The three execution modes:
| flag | what it does |
|---|---|
| (default) | Lower to a native Mach-O / ELF / PE32+ at -o <path> and exit. |
--jit |
Lower in-process, mmap the result, call main directly. |
--interp |
Run the SSA IR under a watchful VM (pointer tracking, traces). |
Flags (--target=<spec>, --optimize / -O, --dump-ssa,
--list-symbols, -H / --show-includes, plus the VM-only
--track-pointers / --trace) can appear anywhere before the
source. -D NAME[=VALUE], -U NAME, -I path, and -include FILE work the same way they do on gcc / clang. Source-driven
build flags ride on #pragmas -- see "Headers and bindings"
below.
A .c file may start with a shebang. With badc on PATH,
chmod +x script.c makes the file directly executable -- in
which case the shebang line picks the mode (#!/usr/bin/env badc --interp for the VM, the bare form for native compilation).
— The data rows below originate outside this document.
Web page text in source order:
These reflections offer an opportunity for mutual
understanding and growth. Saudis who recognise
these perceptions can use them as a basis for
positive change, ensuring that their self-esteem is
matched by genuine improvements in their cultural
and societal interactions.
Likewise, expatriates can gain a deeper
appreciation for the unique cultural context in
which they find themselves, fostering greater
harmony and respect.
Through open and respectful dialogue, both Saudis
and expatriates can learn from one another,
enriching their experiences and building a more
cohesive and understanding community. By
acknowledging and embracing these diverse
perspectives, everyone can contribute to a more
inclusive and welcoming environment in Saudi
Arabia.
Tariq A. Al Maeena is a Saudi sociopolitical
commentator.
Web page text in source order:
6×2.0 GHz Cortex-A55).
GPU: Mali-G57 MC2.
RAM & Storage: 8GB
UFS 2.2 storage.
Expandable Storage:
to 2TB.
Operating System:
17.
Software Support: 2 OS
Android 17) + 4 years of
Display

Five targets are supported, and you cross-compile from any host to any of them:
--target= |
format |
|---|---|
macos-aarch64 |
Mach-O |
linux-aarch64 |
ELF |
linux-x64 |
ELF |
windows-x64 |
PE32+ |
windows-arm64 |
PE32+ |
A single badc invocation can mix .c source files, .o
object files, and .a archives:
badc -c foo.c bar.c # emits foo.o + bar.o (native ELF64 ET_REL, target pinned)
badc -o app foo.o bar.o # links them into a final binary
badc --ar -o libfoo.a foo.c bar.c # bundles into a SysV ar(5) archive
badc -o app main.c -L. -l foo # link against libfoo.a, gcc-stylebadc ships its own linker -- there's no ld / lld /
link.exe dependency. Object files are standard ELF64 ET_REL
relocatables: a .text section of native machine code,
.data / .bss for static storage, .symtab / .strtab
for the name table, and .rela.text carrying the relocations
the linker applies once each unit's final position is known.
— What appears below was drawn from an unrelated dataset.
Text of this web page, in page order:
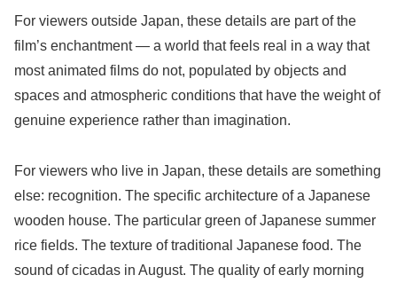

The target is pinned at -c time, and the objects are also
linkable by ld / lld. Archives are ar(5) with a SysV-style
symbol index. The full cargo feature gates the entire
pipeline; library consumers that don't need
multi-TU artifacts can opt out via
default-features = false, features = ["std"] to keep the
footprint slim.
Storage-class linkage follows C99 6.2.2: static at file
scope is internal, bare or extern declarations are external,
and extern T x; with no defining declaration becomes an
unresolved external that the linker tries to satisfy from the
remaining objects or archive members.
A summary of what the dialect parses + lowers, and where it
diverges from C99, lives in std-conformance.md. Short
version: c5 covers most of the language and few features of the later standards.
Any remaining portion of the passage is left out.